▸ WHAT THE TASK ASKS:
Transcribe the entries below exactly, starting with the line that has "Text of this" and stopping after the line that has "KEEP IN TOUCH"; no pictures belong in the copy.

▸ RECORD EXCERPTS:
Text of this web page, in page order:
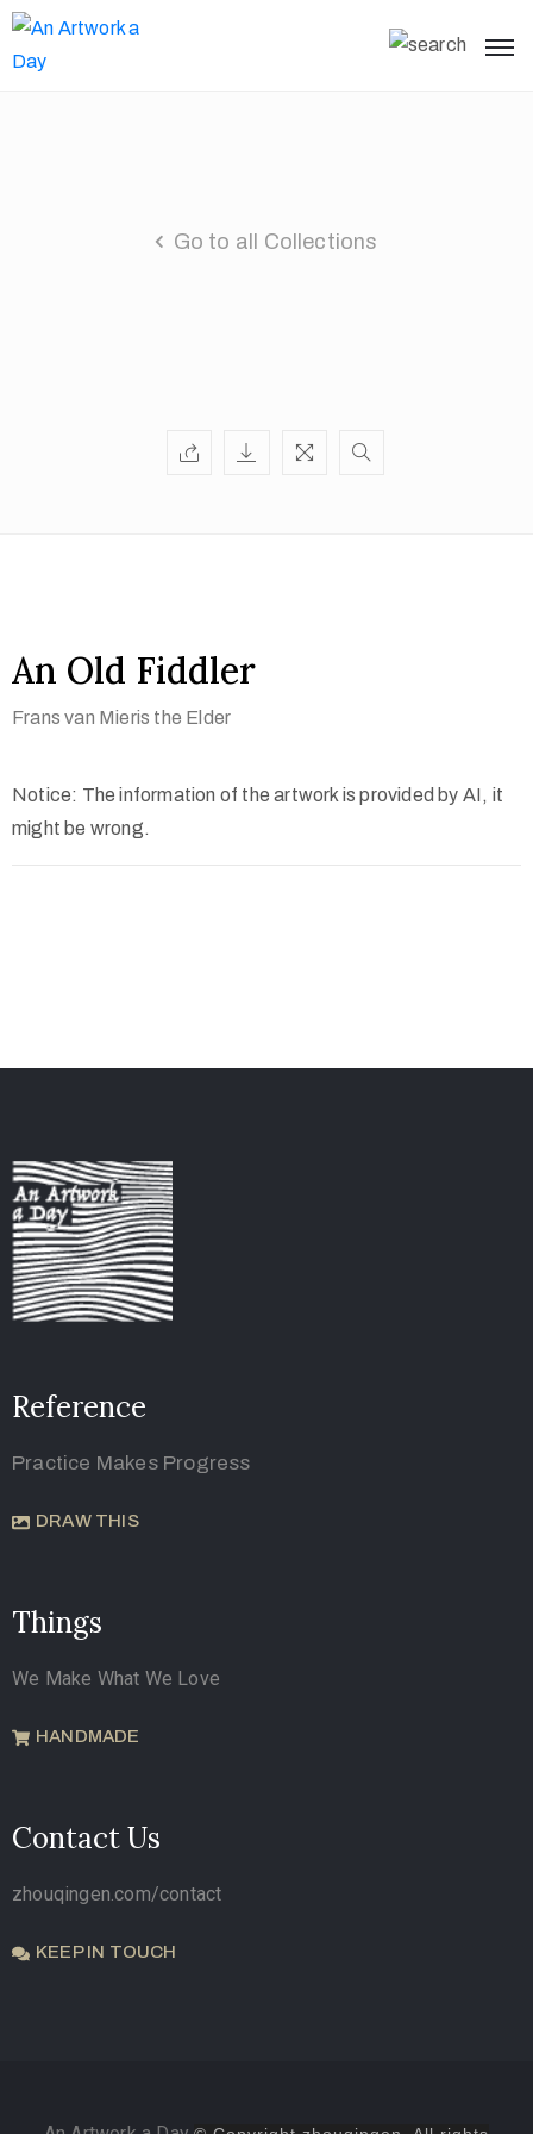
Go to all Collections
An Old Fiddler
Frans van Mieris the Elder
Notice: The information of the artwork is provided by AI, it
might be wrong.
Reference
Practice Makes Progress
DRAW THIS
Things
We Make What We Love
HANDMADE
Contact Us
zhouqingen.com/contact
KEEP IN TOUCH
==
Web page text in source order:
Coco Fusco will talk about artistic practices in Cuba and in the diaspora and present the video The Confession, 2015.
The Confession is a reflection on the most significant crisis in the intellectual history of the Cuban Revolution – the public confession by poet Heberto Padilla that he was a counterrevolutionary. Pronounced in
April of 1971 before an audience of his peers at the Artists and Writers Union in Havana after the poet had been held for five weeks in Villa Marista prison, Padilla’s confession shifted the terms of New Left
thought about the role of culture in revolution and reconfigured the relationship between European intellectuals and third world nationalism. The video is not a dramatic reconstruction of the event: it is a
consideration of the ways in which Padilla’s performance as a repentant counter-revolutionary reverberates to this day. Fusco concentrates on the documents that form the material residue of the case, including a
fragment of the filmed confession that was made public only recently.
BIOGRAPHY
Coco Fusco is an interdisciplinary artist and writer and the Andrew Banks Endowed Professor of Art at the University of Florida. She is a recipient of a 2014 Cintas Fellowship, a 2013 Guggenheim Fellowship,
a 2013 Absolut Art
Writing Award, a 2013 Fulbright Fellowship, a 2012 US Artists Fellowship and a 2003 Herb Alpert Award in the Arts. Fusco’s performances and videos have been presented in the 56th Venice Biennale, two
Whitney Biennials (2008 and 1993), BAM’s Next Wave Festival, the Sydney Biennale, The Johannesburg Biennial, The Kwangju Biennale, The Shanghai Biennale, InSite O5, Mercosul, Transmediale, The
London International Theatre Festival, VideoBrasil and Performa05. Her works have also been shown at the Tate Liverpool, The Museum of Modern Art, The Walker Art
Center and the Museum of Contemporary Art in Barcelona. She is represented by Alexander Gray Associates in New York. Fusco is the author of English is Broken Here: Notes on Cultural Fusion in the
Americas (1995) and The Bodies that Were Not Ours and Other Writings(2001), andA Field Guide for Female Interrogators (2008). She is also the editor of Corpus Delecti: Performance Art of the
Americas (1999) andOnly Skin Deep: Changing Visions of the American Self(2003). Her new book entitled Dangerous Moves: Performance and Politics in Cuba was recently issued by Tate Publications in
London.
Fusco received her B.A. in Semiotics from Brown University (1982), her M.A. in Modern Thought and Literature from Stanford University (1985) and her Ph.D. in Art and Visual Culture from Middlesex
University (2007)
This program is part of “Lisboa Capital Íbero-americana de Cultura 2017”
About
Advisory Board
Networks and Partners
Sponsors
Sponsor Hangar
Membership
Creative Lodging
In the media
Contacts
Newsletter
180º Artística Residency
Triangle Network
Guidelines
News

▸ REPLY TO THE EXERCISE:
Text of this web page, in page order:
Go to all Collections
An Old Fiddler
Frans van Mieris the Elder
Notice: The information of the artwork is provided by AI, it
might be wrong.
Reference
Practice Makes Progress
DRAW THIS
Things
We Make What We Love
HANDMADE
Contact Us
zhouqingen.com/contact
KEEP IN TOUCH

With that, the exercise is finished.